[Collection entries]

=== Begin Enclosure ===

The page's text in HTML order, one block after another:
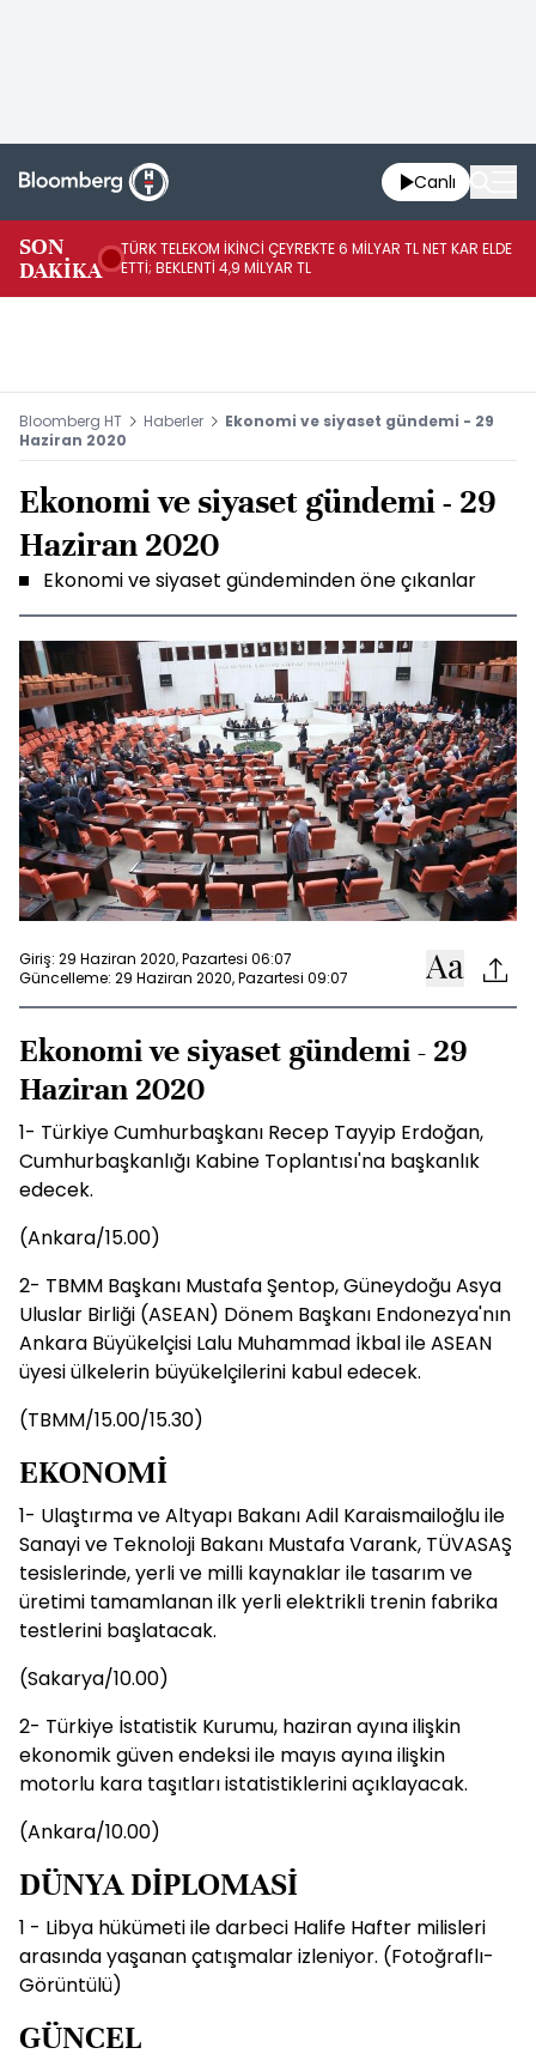
Canlı
SON
DAKİKA
TÜRK TELEKOM İKİNCİ ÇEYREKTE 6 MİLYAR TL NET KAR ELDE
ETTİ; BEKLENTİ 4,9 MİLYAR TL
Bloomberg HT Haberler
Ekonomi ve siyaset gündemi - 29
Haziran 2020
Ekonomi ve siyaset gündemi - 29
Haziran 2020
Ekonomi ve siyaset gündeminden öne çıkanlar
Giriş: 29 Haziran 2020, Pazartesi 06:07
Güncelleme: 29 Haziran 2020, Pazartesi 09:07
Ekonomi ve siyaset gündemi - 29
Haziran 2020
1- Türkiye Cumhurbaşkanı Recep Tayyip Erdoğan,
Cumhurbaşkanlığı Kabine Toplantısı'na başkanlık
edecek.
(Ankara/15.00)
2- TBMM Başkanı Mustafa Şentop, Güneydoğu Asya
Uluslar Birliği (ASEAN) Dönem Başkanı Endonezya'nın
Ankara Büyükelçisi Lalu Muhammad İkbal ile ASEAN
üyesi ülkelerin büyükelçilerini kabul edecek.
(TBMM/15.00/15.30)
EKONOMİ
1- Ulaştırma ve Altyapı Bakanı Adil Karaismailoğlu ile
Sanayi ve Teknoloji Bakanı Mustafa Varank, TÜVASAŞ
tesislerinde, yerli ve milli kaynaklar ile tasarım ve
üretimi tamamlanan ilk yerli elektrikli trenin fabrika
testlerini başlatacak.
(Sakarya/10.00)
2- Türkiye İstatistik Kurumu, haziran ayına ilişkin
ekonomik güven endeksi ile mayıs ayına ilişkin
motorlu kara taşıtları istatistiklerini açıklayacak.
(Ankara/10.00)
DÜNYA DİPLOMASİ
1 - Libya hükümeti ile darbeci Halife Hafter milisleri
arasında yaşanan çatışmalar izleniyor. (Fotoğraflı-
Görüntülü)
GÜNCEL

=== End Enclosure ===

▸ **What you are asked to do**: Nothing but the lines from the one holding "Giriş: 29 Haziran 2020, Pazartesi 06:07" to the end of the entries should be returned, each exactly as it stands.

▸ **Output for this task**:
Giriş: 29 Haziran 2020, Pazartesi 06:07
Güncelleme: 29 Haziran 2020, Pazartesi 09:07
Ekonomi ve siyaset gündemi - 29
Haziran 2020
1- Türkiye Cumhurbaşkanı Recep Tayyip Erdoğan,
Cumhurbaşkanlığı Kabine Toplantısı'na başkanlık
edecek.
(Ankara/15.00)
2- TBMM Başkanı Mustafa Şentop, Güneydoğu Asya
Uluslar Birliği (ASEAN) Dönem Başkanı Endonezya'nın
Ankara Büyükelçisi Lalu Muhammad İkbal ile ASEAN
üyesi ülkelerin büyükelçilerini kabul edecek.
(TBMM/15.00/15.30)
EKONOMİ
1- Ulaştırma ve Altyapı Bakanı Adil Karaismailoğlu ile
Sanayi ve Teknoloji Bakanı Mustafa Varank, TÜVASAŞ
tesislerinde, yerli ve milli kaynaklar ile tasarım ve
üretimi tamamlanan ilk yerli elektrikli trenin fabrika
testlerini başlatacak.
(Sakarya/10.00)
2- Türkiye İstatistik Kurumu, haziran ayına ilişkin
ekonomik güven endeksi ile mayıs ayına ilişkin
motorlu kara taşıtları istatistiklerini açıklayacak.
(Ankara/10.00)
DÜNYA DİPLOMASİ
1 - Libya hükümeti ile darbeci Halife Hafter milisleri
arasında yaşanan çatışmalar izleniyor. (Fotoğraflı-
Görüntülü)
GÜNCEL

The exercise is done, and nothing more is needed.